Whether it be taking a bus round the corner to the local shops, or an international flight from one side of the globe to the other, transport is fundamental to the world in which we live. Economies rely upon it, communities could not interact without it, people and goods could not move from one place to another. If mass communications connect the world verbally and visually, it is transport that binds it together physically.

As populations grow, cities expand, new markets open up and the pace of globalization becomes ever more pronounced, so too do the challenges facing those involved in transport, from the governments who formulate and implement transport policy, to the industries - automotive, shipping, rail and airline - that supply the basic means of movement.
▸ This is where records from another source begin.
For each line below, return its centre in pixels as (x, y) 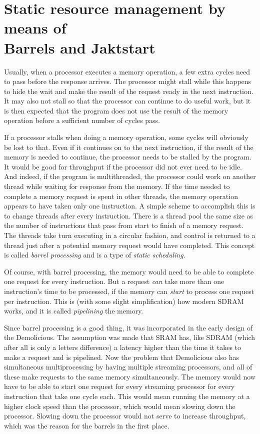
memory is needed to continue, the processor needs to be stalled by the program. (128, 157)
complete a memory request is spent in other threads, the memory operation (121, 196)
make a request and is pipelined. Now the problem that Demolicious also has (122, 357)
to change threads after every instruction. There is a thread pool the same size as (129, 215)
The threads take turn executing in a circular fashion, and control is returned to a (130, 235)
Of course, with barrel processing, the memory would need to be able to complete (129, 271)
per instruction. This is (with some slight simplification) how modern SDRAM (124, 301)
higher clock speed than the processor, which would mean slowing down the (120, 406)
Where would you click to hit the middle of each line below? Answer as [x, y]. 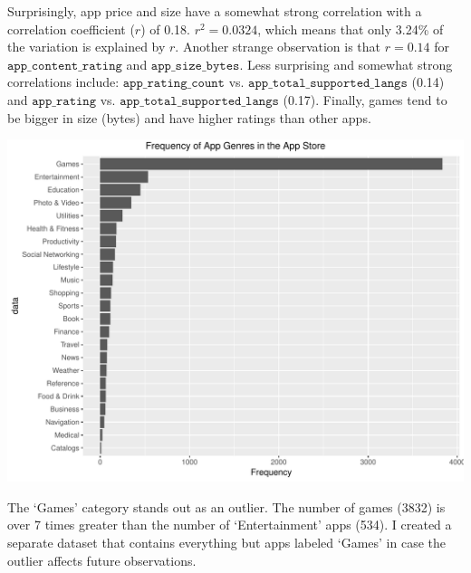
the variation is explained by [87, 47]
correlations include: [63, 82]
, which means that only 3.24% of [351, 29]
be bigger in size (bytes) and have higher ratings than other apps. [189, 117]
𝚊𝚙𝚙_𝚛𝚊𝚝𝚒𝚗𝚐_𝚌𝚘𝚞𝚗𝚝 [173, 84]
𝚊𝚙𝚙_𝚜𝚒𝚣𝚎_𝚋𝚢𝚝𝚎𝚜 [195, 66]
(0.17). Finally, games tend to [365, 99]
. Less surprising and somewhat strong [346, 64]
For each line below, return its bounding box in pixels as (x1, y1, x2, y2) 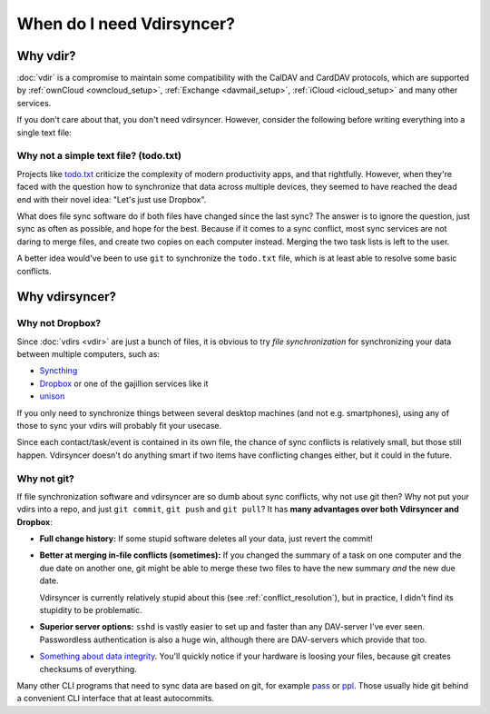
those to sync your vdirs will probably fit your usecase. (16, 421, 222, 431)
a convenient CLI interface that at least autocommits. (16, 693, 215, 704)
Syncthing (39, 365, 78, 376)
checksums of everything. (39, 663, 138, 674)
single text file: (16, 127, 73, 138)
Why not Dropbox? (16, 317, 102, 330)
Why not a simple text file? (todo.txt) (16, 150, 181, 163)
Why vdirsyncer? (16, 289, 117, 304)
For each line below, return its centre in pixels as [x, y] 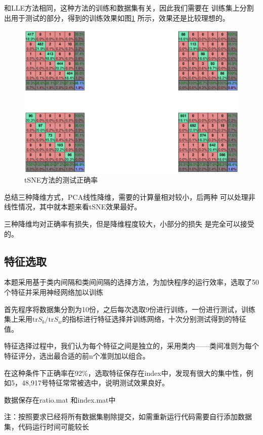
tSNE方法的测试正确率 [61, 180]
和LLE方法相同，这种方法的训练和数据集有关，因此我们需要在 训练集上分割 [129, 8]
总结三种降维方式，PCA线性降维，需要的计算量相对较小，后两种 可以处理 [126, 197]
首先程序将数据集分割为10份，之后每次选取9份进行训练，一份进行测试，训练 [130, 309]
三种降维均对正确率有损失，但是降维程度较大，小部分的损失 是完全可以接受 [129, 223]
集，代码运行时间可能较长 [47, 426]
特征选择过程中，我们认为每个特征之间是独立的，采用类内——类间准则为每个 [131, 346]
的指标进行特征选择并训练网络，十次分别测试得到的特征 [154, 319]

While the precise nature of those challenges might vary from country to country and industry to industry - planners in the developed world, for instance, have to juggle a wholly different set of dynamics from those in the Third World; the logistics of running an airline are not the same as those of running, say a rail or motor company - there is one issue that above all others dominates the current transport debate: That of sustainable mobility.

Sustainable mobility


The need to increase people's mobility by providing safe, efficient, cost-effective transport, while at the same time minimizing the negative impact of that transport on health, lifestyle and the environment, is the key transport imperative of our time. It informs every aspect of the transport agenda, from the creation of dedicated cycle lanes in urban centres to the development of the latest super-jumbo airliner. As a recent report by the Organisation for Economic Co-Operation and Development (OECD) puts it: "Moving people and freight in an environmentally sustainable manner will be one of the biggest challenges of the 21st Century."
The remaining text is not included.